LGouellec / kafka-streams-dotnet

.NET Stream Processing Library for Apache Kafka 🚀
https://lgouellec.github.io/kafka-streams-dotnet/
MIT License
452 stars 73 forks source link

Unable to process messages when using branching #313

Closed attributeerror closed 4 months ago

attributeerror commented 4 months ago

Description

I am running into an issue where I'm using branching to determine which Avro schema should be used to serialise a message, but the stream processor is simply consuming all of the messages and not outputting to any downstream topic.

How to reproduce

Create 2 or more models from Avro schemas (I don't think the data matters in this case), then use AvroGen to create the C# models. I have provided a snippet of my code below as to how I set the branches up.

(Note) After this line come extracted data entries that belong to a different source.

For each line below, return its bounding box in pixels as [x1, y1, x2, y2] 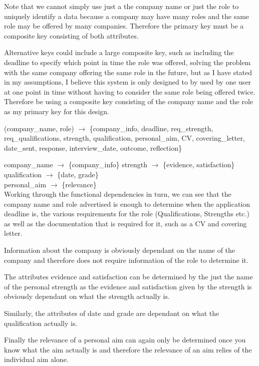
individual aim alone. [4, 354, 69, 364]
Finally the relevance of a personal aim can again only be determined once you [4, 334, 246, 345]
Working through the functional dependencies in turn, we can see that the [4, 189, 231, 199]
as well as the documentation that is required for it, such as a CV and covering [4, 218, 247, 228]
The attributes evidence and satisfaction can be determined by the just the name [4, 271, 253, 282]
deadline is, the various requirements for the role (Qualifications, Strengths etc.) [4, 208, 249, 219]
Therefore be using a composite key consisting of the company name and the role [4, 96, 253, 107]
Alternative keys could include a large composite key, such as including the [4, 47, 234, 58]
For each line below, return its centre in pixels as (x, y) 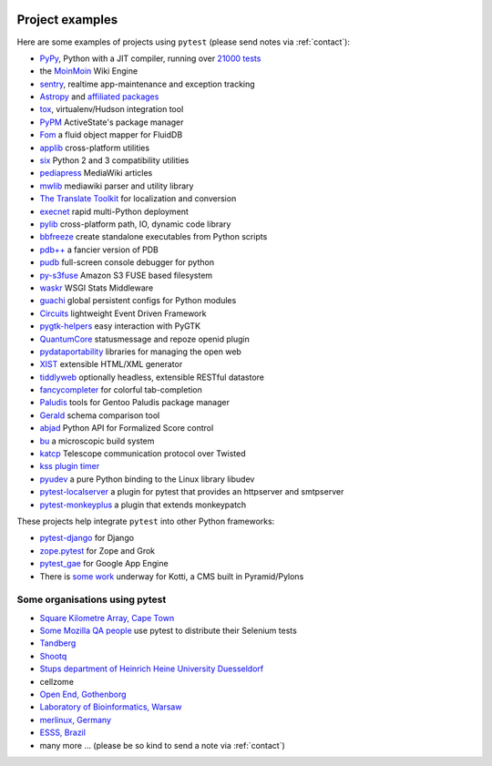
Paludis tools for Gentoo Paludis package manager (134, 403)
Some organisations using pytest (92, 599)
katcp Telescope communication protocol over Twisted (143, 454)
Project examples (67, 20)
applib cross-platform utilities (95, 148)
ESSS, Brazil (63, 732)
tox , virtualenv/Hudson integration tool (112, 109)
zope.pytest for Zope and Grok (97, 550)
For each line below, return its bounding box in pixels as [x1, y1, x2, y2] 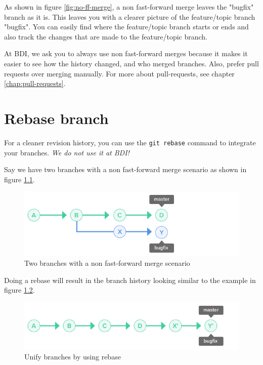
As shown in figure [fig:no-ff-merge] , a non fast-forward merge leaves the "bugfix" [4, 2, 254, 12]
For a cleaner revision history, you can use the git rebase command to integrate [4, 137, 256, 147]
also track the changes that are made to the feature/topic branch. [4, 31, 208, 42]
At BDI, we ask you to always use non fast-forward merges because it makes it [4, 48, 248, 59]
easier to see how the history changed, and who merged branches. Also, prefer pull [4, 58, 259, 68]
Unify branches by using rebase [24, 351, 121, 361]
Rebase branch [4, 107, 109, 128]
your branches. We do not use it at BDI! [4, 147, 129, 157]
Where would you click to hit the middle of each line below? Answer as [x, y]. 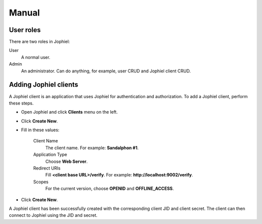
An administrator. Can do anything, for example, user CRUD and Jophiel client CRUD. [106, 71]
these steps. [21, 103]
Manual [25, 13]
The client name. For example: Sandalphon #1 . [92, 148]
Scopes [41, 182]
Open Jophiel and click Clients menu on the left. [69, 112]
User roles [25, 30]
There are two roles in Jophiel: [40, 42]
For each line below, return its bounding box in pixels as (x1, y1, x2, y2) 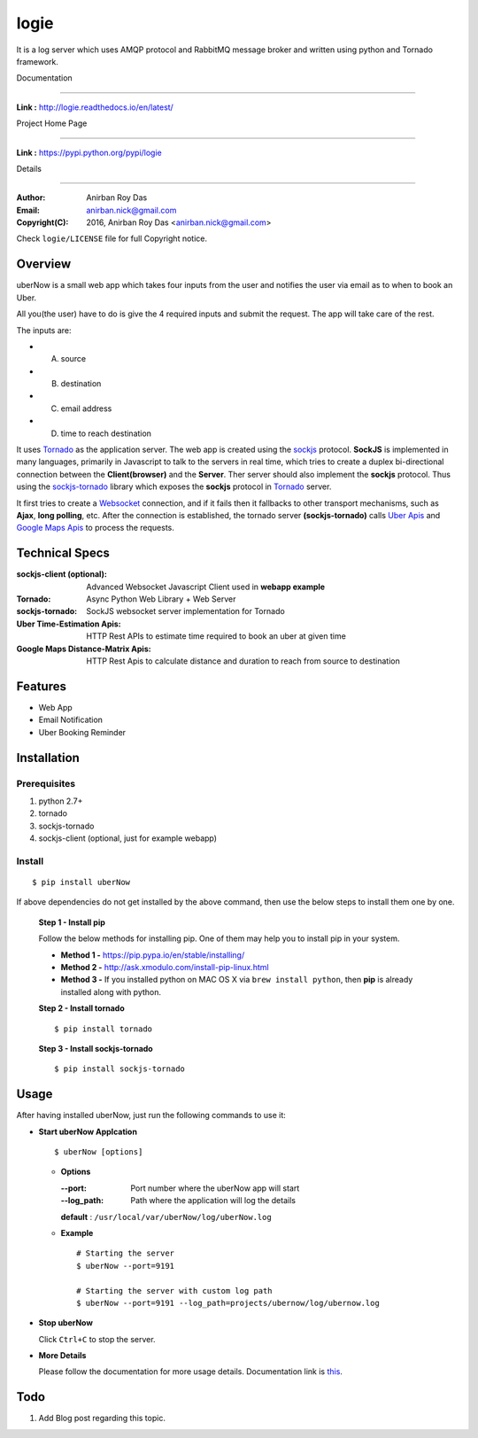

Setup stream topology code snippet ```c# StreamBuilder builder = new(); List> predicates = new(); foreach (Models.RouteMapping routeMapping in _settings.RouteMappings) { predicates.Add((k, v) => { return routeMapping.RoutingKeys.Any(routingKey => routingKey.MatchesRoutingKey(routeMapping.RoutingKeys)); }); } IKStream[] branches = builder.Stream(_settings.KafkaSourceTopic, new StringSerDes(), new StringSerDes()) .Branch(predicates.ToArray()); foreach (var (index, routeMapping) in _settings.RouteMappings.WithIndex()) { if (routeMapping.TopicName == "Topic1") { branches[index] .Peek((k, v) => _log.Info($"Processing message {k} - routing to Topic1.")) .MapValues(value => _schemaOneMapper.From(value)) .Filter((key, value) => value != null) .To(TopicNames.AssetActions, new StringSerDes(), new SchemaAvroSerDes()); } else if (routeMapping.TopicName == "Topic2") { refEntityBranches[refEntityBranchIndex] .Peek((k, v) => _log.Info($"Processing message {k} - routing to Topic2.")) .MapValues((key, value) => _schemaTwoMapper.From(value)) .Filter((key, value) => value != null) .To(TopicNames.ReferenceEntityActions, new StringSerDes(), new SchemaAvroSerDes()); } // Otherwise, just forward the message with no serialisation else { branches[index] .Peek((k, v) => _log.Info($"Processing message {k} - unknown routing.")) .Filter((key, value) => value != null) .To(routeMapping.TopicName, new StringSerDes(), new StringSerDes()); } } return builder.Build(); ```

My RouteMapping class is then as follows:

public class RouteMapping
{

    public string TopicName { get; set; }

    public List<string> RoutingKeys { get; set; }

}

The RoutingKeys field should be a List of RegEx patterns to match with the incoming key.

Assembly Information

Streamiz.Kafka.Net Nuget version: v1.5.1 Apache Kafka version: 3.3.1 Client configuration:

ApplicationId = "test-stream-processor",
BootstrapServers = "[redacted]",
SchemaRegistryUrl = "[redacted]/confluent-schema-registry",
AutoRegisterSchemas = false,
SubjectNameStrategy = SubjectNameStrategy.Record,
AutoOffsetReset = AutoOffsetReset.Earliest,
DefaultKeySerDes = new StringSerDes(),
DefaultValueSerDes = new StringSerDes(),
Debug = "consumer,cgrp,topic,fetch,broker,msg",
Logger = LoggerFactory.Create(b =>
{
    b.SetMinimumLevel(LogLevel.Debug);
    b.AddConsole();
}),

Operating system: Windows 10

Logs attached: stream processor logs.txt

Checklist

Please provide the following information:

attributeerror commented 4 months ago

Oops- this was a flaw in my logic, not with the library. No branch predicate was passing which is why it was consuming all of the messages yet supposedly not doing anything.

For anyone else with this issue in the future, I would highly recommend a catch-all branch predicate (where the very last predicate in the list always returns true) so that you can spot this easier.

LGouellec commented 4 months ago

Thanks @attributeerror for the follow up. You are right, a good practice is to have a default branch at the end in case of any predicate match.